WHAT NEEDS TO BE DONE: Leave out the pictures and repeat every record exactly.

INFORMATION SUPPLIED:
============================================================
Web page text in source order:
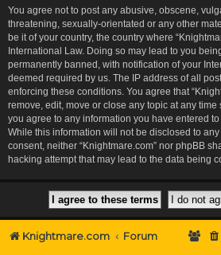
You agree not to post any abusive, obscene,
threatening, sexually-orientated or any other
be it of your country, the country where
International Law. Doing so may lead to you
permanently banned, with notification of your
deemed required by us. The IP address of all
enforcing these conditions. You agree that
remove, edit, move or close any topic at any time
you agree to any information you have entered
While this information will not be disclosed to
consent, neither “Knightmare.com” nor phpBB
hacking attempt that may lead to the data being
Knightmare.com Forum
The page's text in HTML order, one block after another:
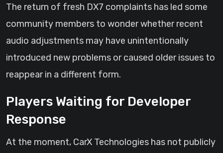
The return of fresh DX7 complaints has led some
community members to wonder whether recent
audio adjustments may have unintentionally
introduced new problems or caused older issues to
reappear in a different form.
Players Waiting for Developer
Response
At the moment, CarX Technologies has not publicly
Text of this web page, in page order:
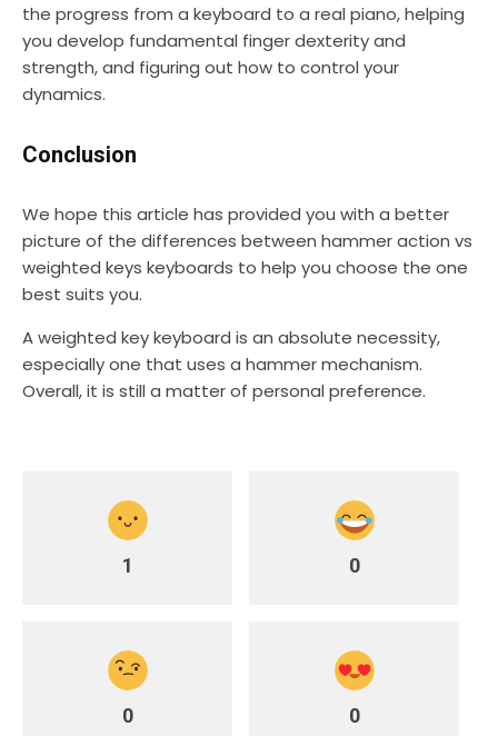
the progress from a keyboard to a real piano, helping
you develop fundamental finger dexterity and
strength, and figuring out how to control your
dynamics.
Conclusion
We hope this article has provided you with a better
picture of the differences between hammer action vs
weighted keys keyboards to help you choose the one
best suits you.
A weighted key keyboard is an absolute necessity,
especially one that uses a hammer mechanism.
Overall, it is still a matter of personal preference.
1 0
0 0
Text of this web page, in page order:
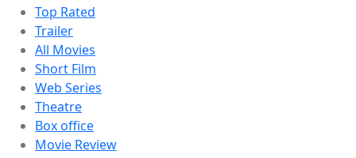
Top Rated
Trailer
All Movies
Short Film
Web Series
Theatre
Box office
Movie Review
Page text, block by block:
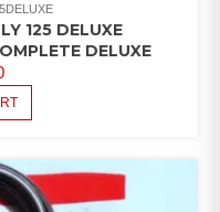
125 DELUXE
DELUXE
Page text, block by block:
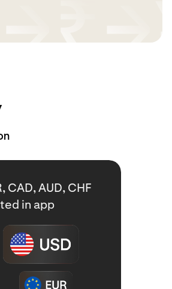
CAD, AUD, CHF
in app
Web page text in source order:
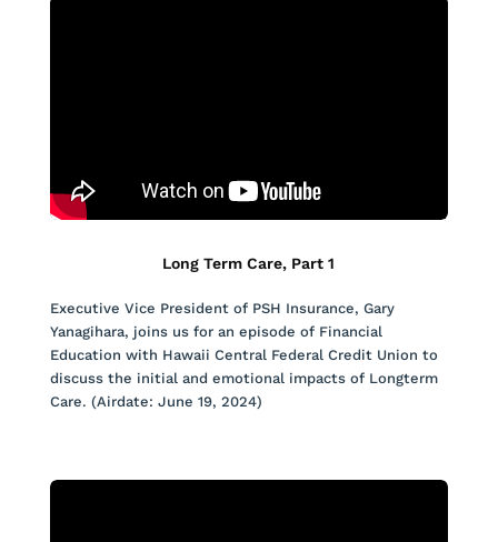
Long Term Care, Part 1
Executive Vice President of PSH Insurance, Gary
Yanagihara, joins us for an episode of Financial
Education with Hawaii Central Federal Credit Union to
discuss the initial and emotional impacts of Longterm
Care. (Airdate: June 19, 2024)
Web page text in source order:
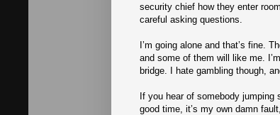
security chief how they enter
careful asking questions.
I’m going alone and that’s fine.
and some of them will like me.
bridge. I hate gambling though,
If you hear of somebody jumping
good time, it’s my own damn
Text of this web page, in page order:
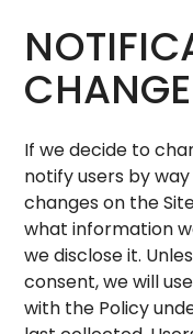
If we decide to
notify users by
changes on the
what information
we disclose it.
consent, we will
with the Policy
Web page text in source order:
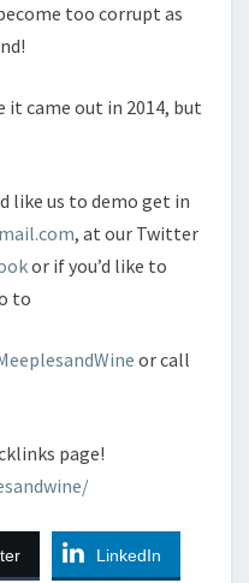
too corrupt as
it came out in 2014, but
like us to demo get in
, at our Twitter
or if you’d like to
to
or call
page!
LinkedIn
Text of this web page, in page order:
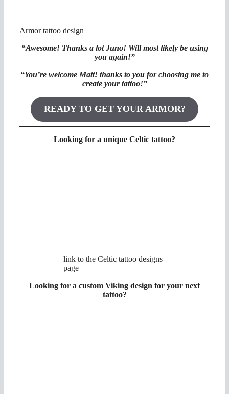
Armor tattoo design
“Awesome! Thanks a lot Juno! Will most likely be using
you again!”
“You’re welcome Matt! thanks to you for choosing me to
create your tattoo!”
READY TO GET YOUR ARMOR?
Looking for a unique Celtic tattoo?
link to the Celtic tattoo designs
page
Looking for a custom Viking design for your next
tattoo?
============================================================
ANSWER TO THE EXERCISE:
Web page text in source order:
You agree not to post any abusive, obscene,
threatening, sexually-orientated or any other
be it of your country, the country where
International Law. Doing so may lead to you
permanently banned, with notification of your
deemed required by us. The IP address of all
enforcing these conditions. You agree that
remove, edit, move or close any topic at any time
you agree to any information you have entered
While this information will not be disclosed to
consent, neither “Knightmare.com” nor phpBB
hacking attempt that may lead to the data being
Knightmare.com Forum
The page's text in HTML order, one block after another:
The return of fresh DX7 complaints has led some
community members to wonder whether recent
audio adjustments may have unintentionally
introduced new problems or caused older issues to
reappear in a different form.
Players Waiting for Developer
Response
At the moment, CarX Technologies has not publicly
Text of this web page, in page order:
the progress from a keyboard to a real piano, helping
you develop fundamental finger dexterity and
strength, and figuring out how to control your
dynamics.
Conclusion
We hope this article has provided you with a better
picture of the differences between hammer action vs
weighted keys keyboards to help you choose the one
best suits you.
A weighted key keyboard is an absolute necessity,
especially one that uses a hammer mechanism.
Overall, it is still a matter of personal preference.
1 0
0 0
Text of this web page, in page order:
Top Rated
Trailer
All Movies
Short Film
Web Series
Theatre
Box office
Movie Review
Page text, block by block:
125 DELUXE
DELUXE
Page text, block by block:
CAD, AUD, CHF
in app
Web page text in source order:
Long Term Care, Part 1
Executive Vice President of PSH Insurance, Gary
Yanagihara, joins us for an episode of Financial
Education with Hawaii Central Federal Credit Union to
discuss the initial and emotional impacts of Longterm
Care. (Airdate: June 19, 2024)
Web page text in source order:
security chief how they enter
careful asking questions.
I’m going alone and that’s fine.
and some of them will like me.
bridge. I hate gambling though,
If you hear of somebody jumping
good time, it’s my own damn
Text of this web page, in page order:
If we decide to
notify users by
changes on the
what information
we disclose it.
consent, we will
with the Policy
Web page text in source order:
too corrupt as
it came out in 2014, but
like us to demo get in
, at our Twitter
or if you’d like to
to
or call
page!
LinkedIn
Text of this web page, in page order:
Armor tattoo design
“Awesome! Thanks a lot Juno! Will most likely be using
you again!”
“You’re welcome Matt! thanks to you for choosing me to
create your tattoo!”
READY TO GET YOUR ARMOR?
Looking for a unique Celtic tattoo?
link to the Celtic tattoo designs
page
Looking for a custom Viking design for your next
tattoo?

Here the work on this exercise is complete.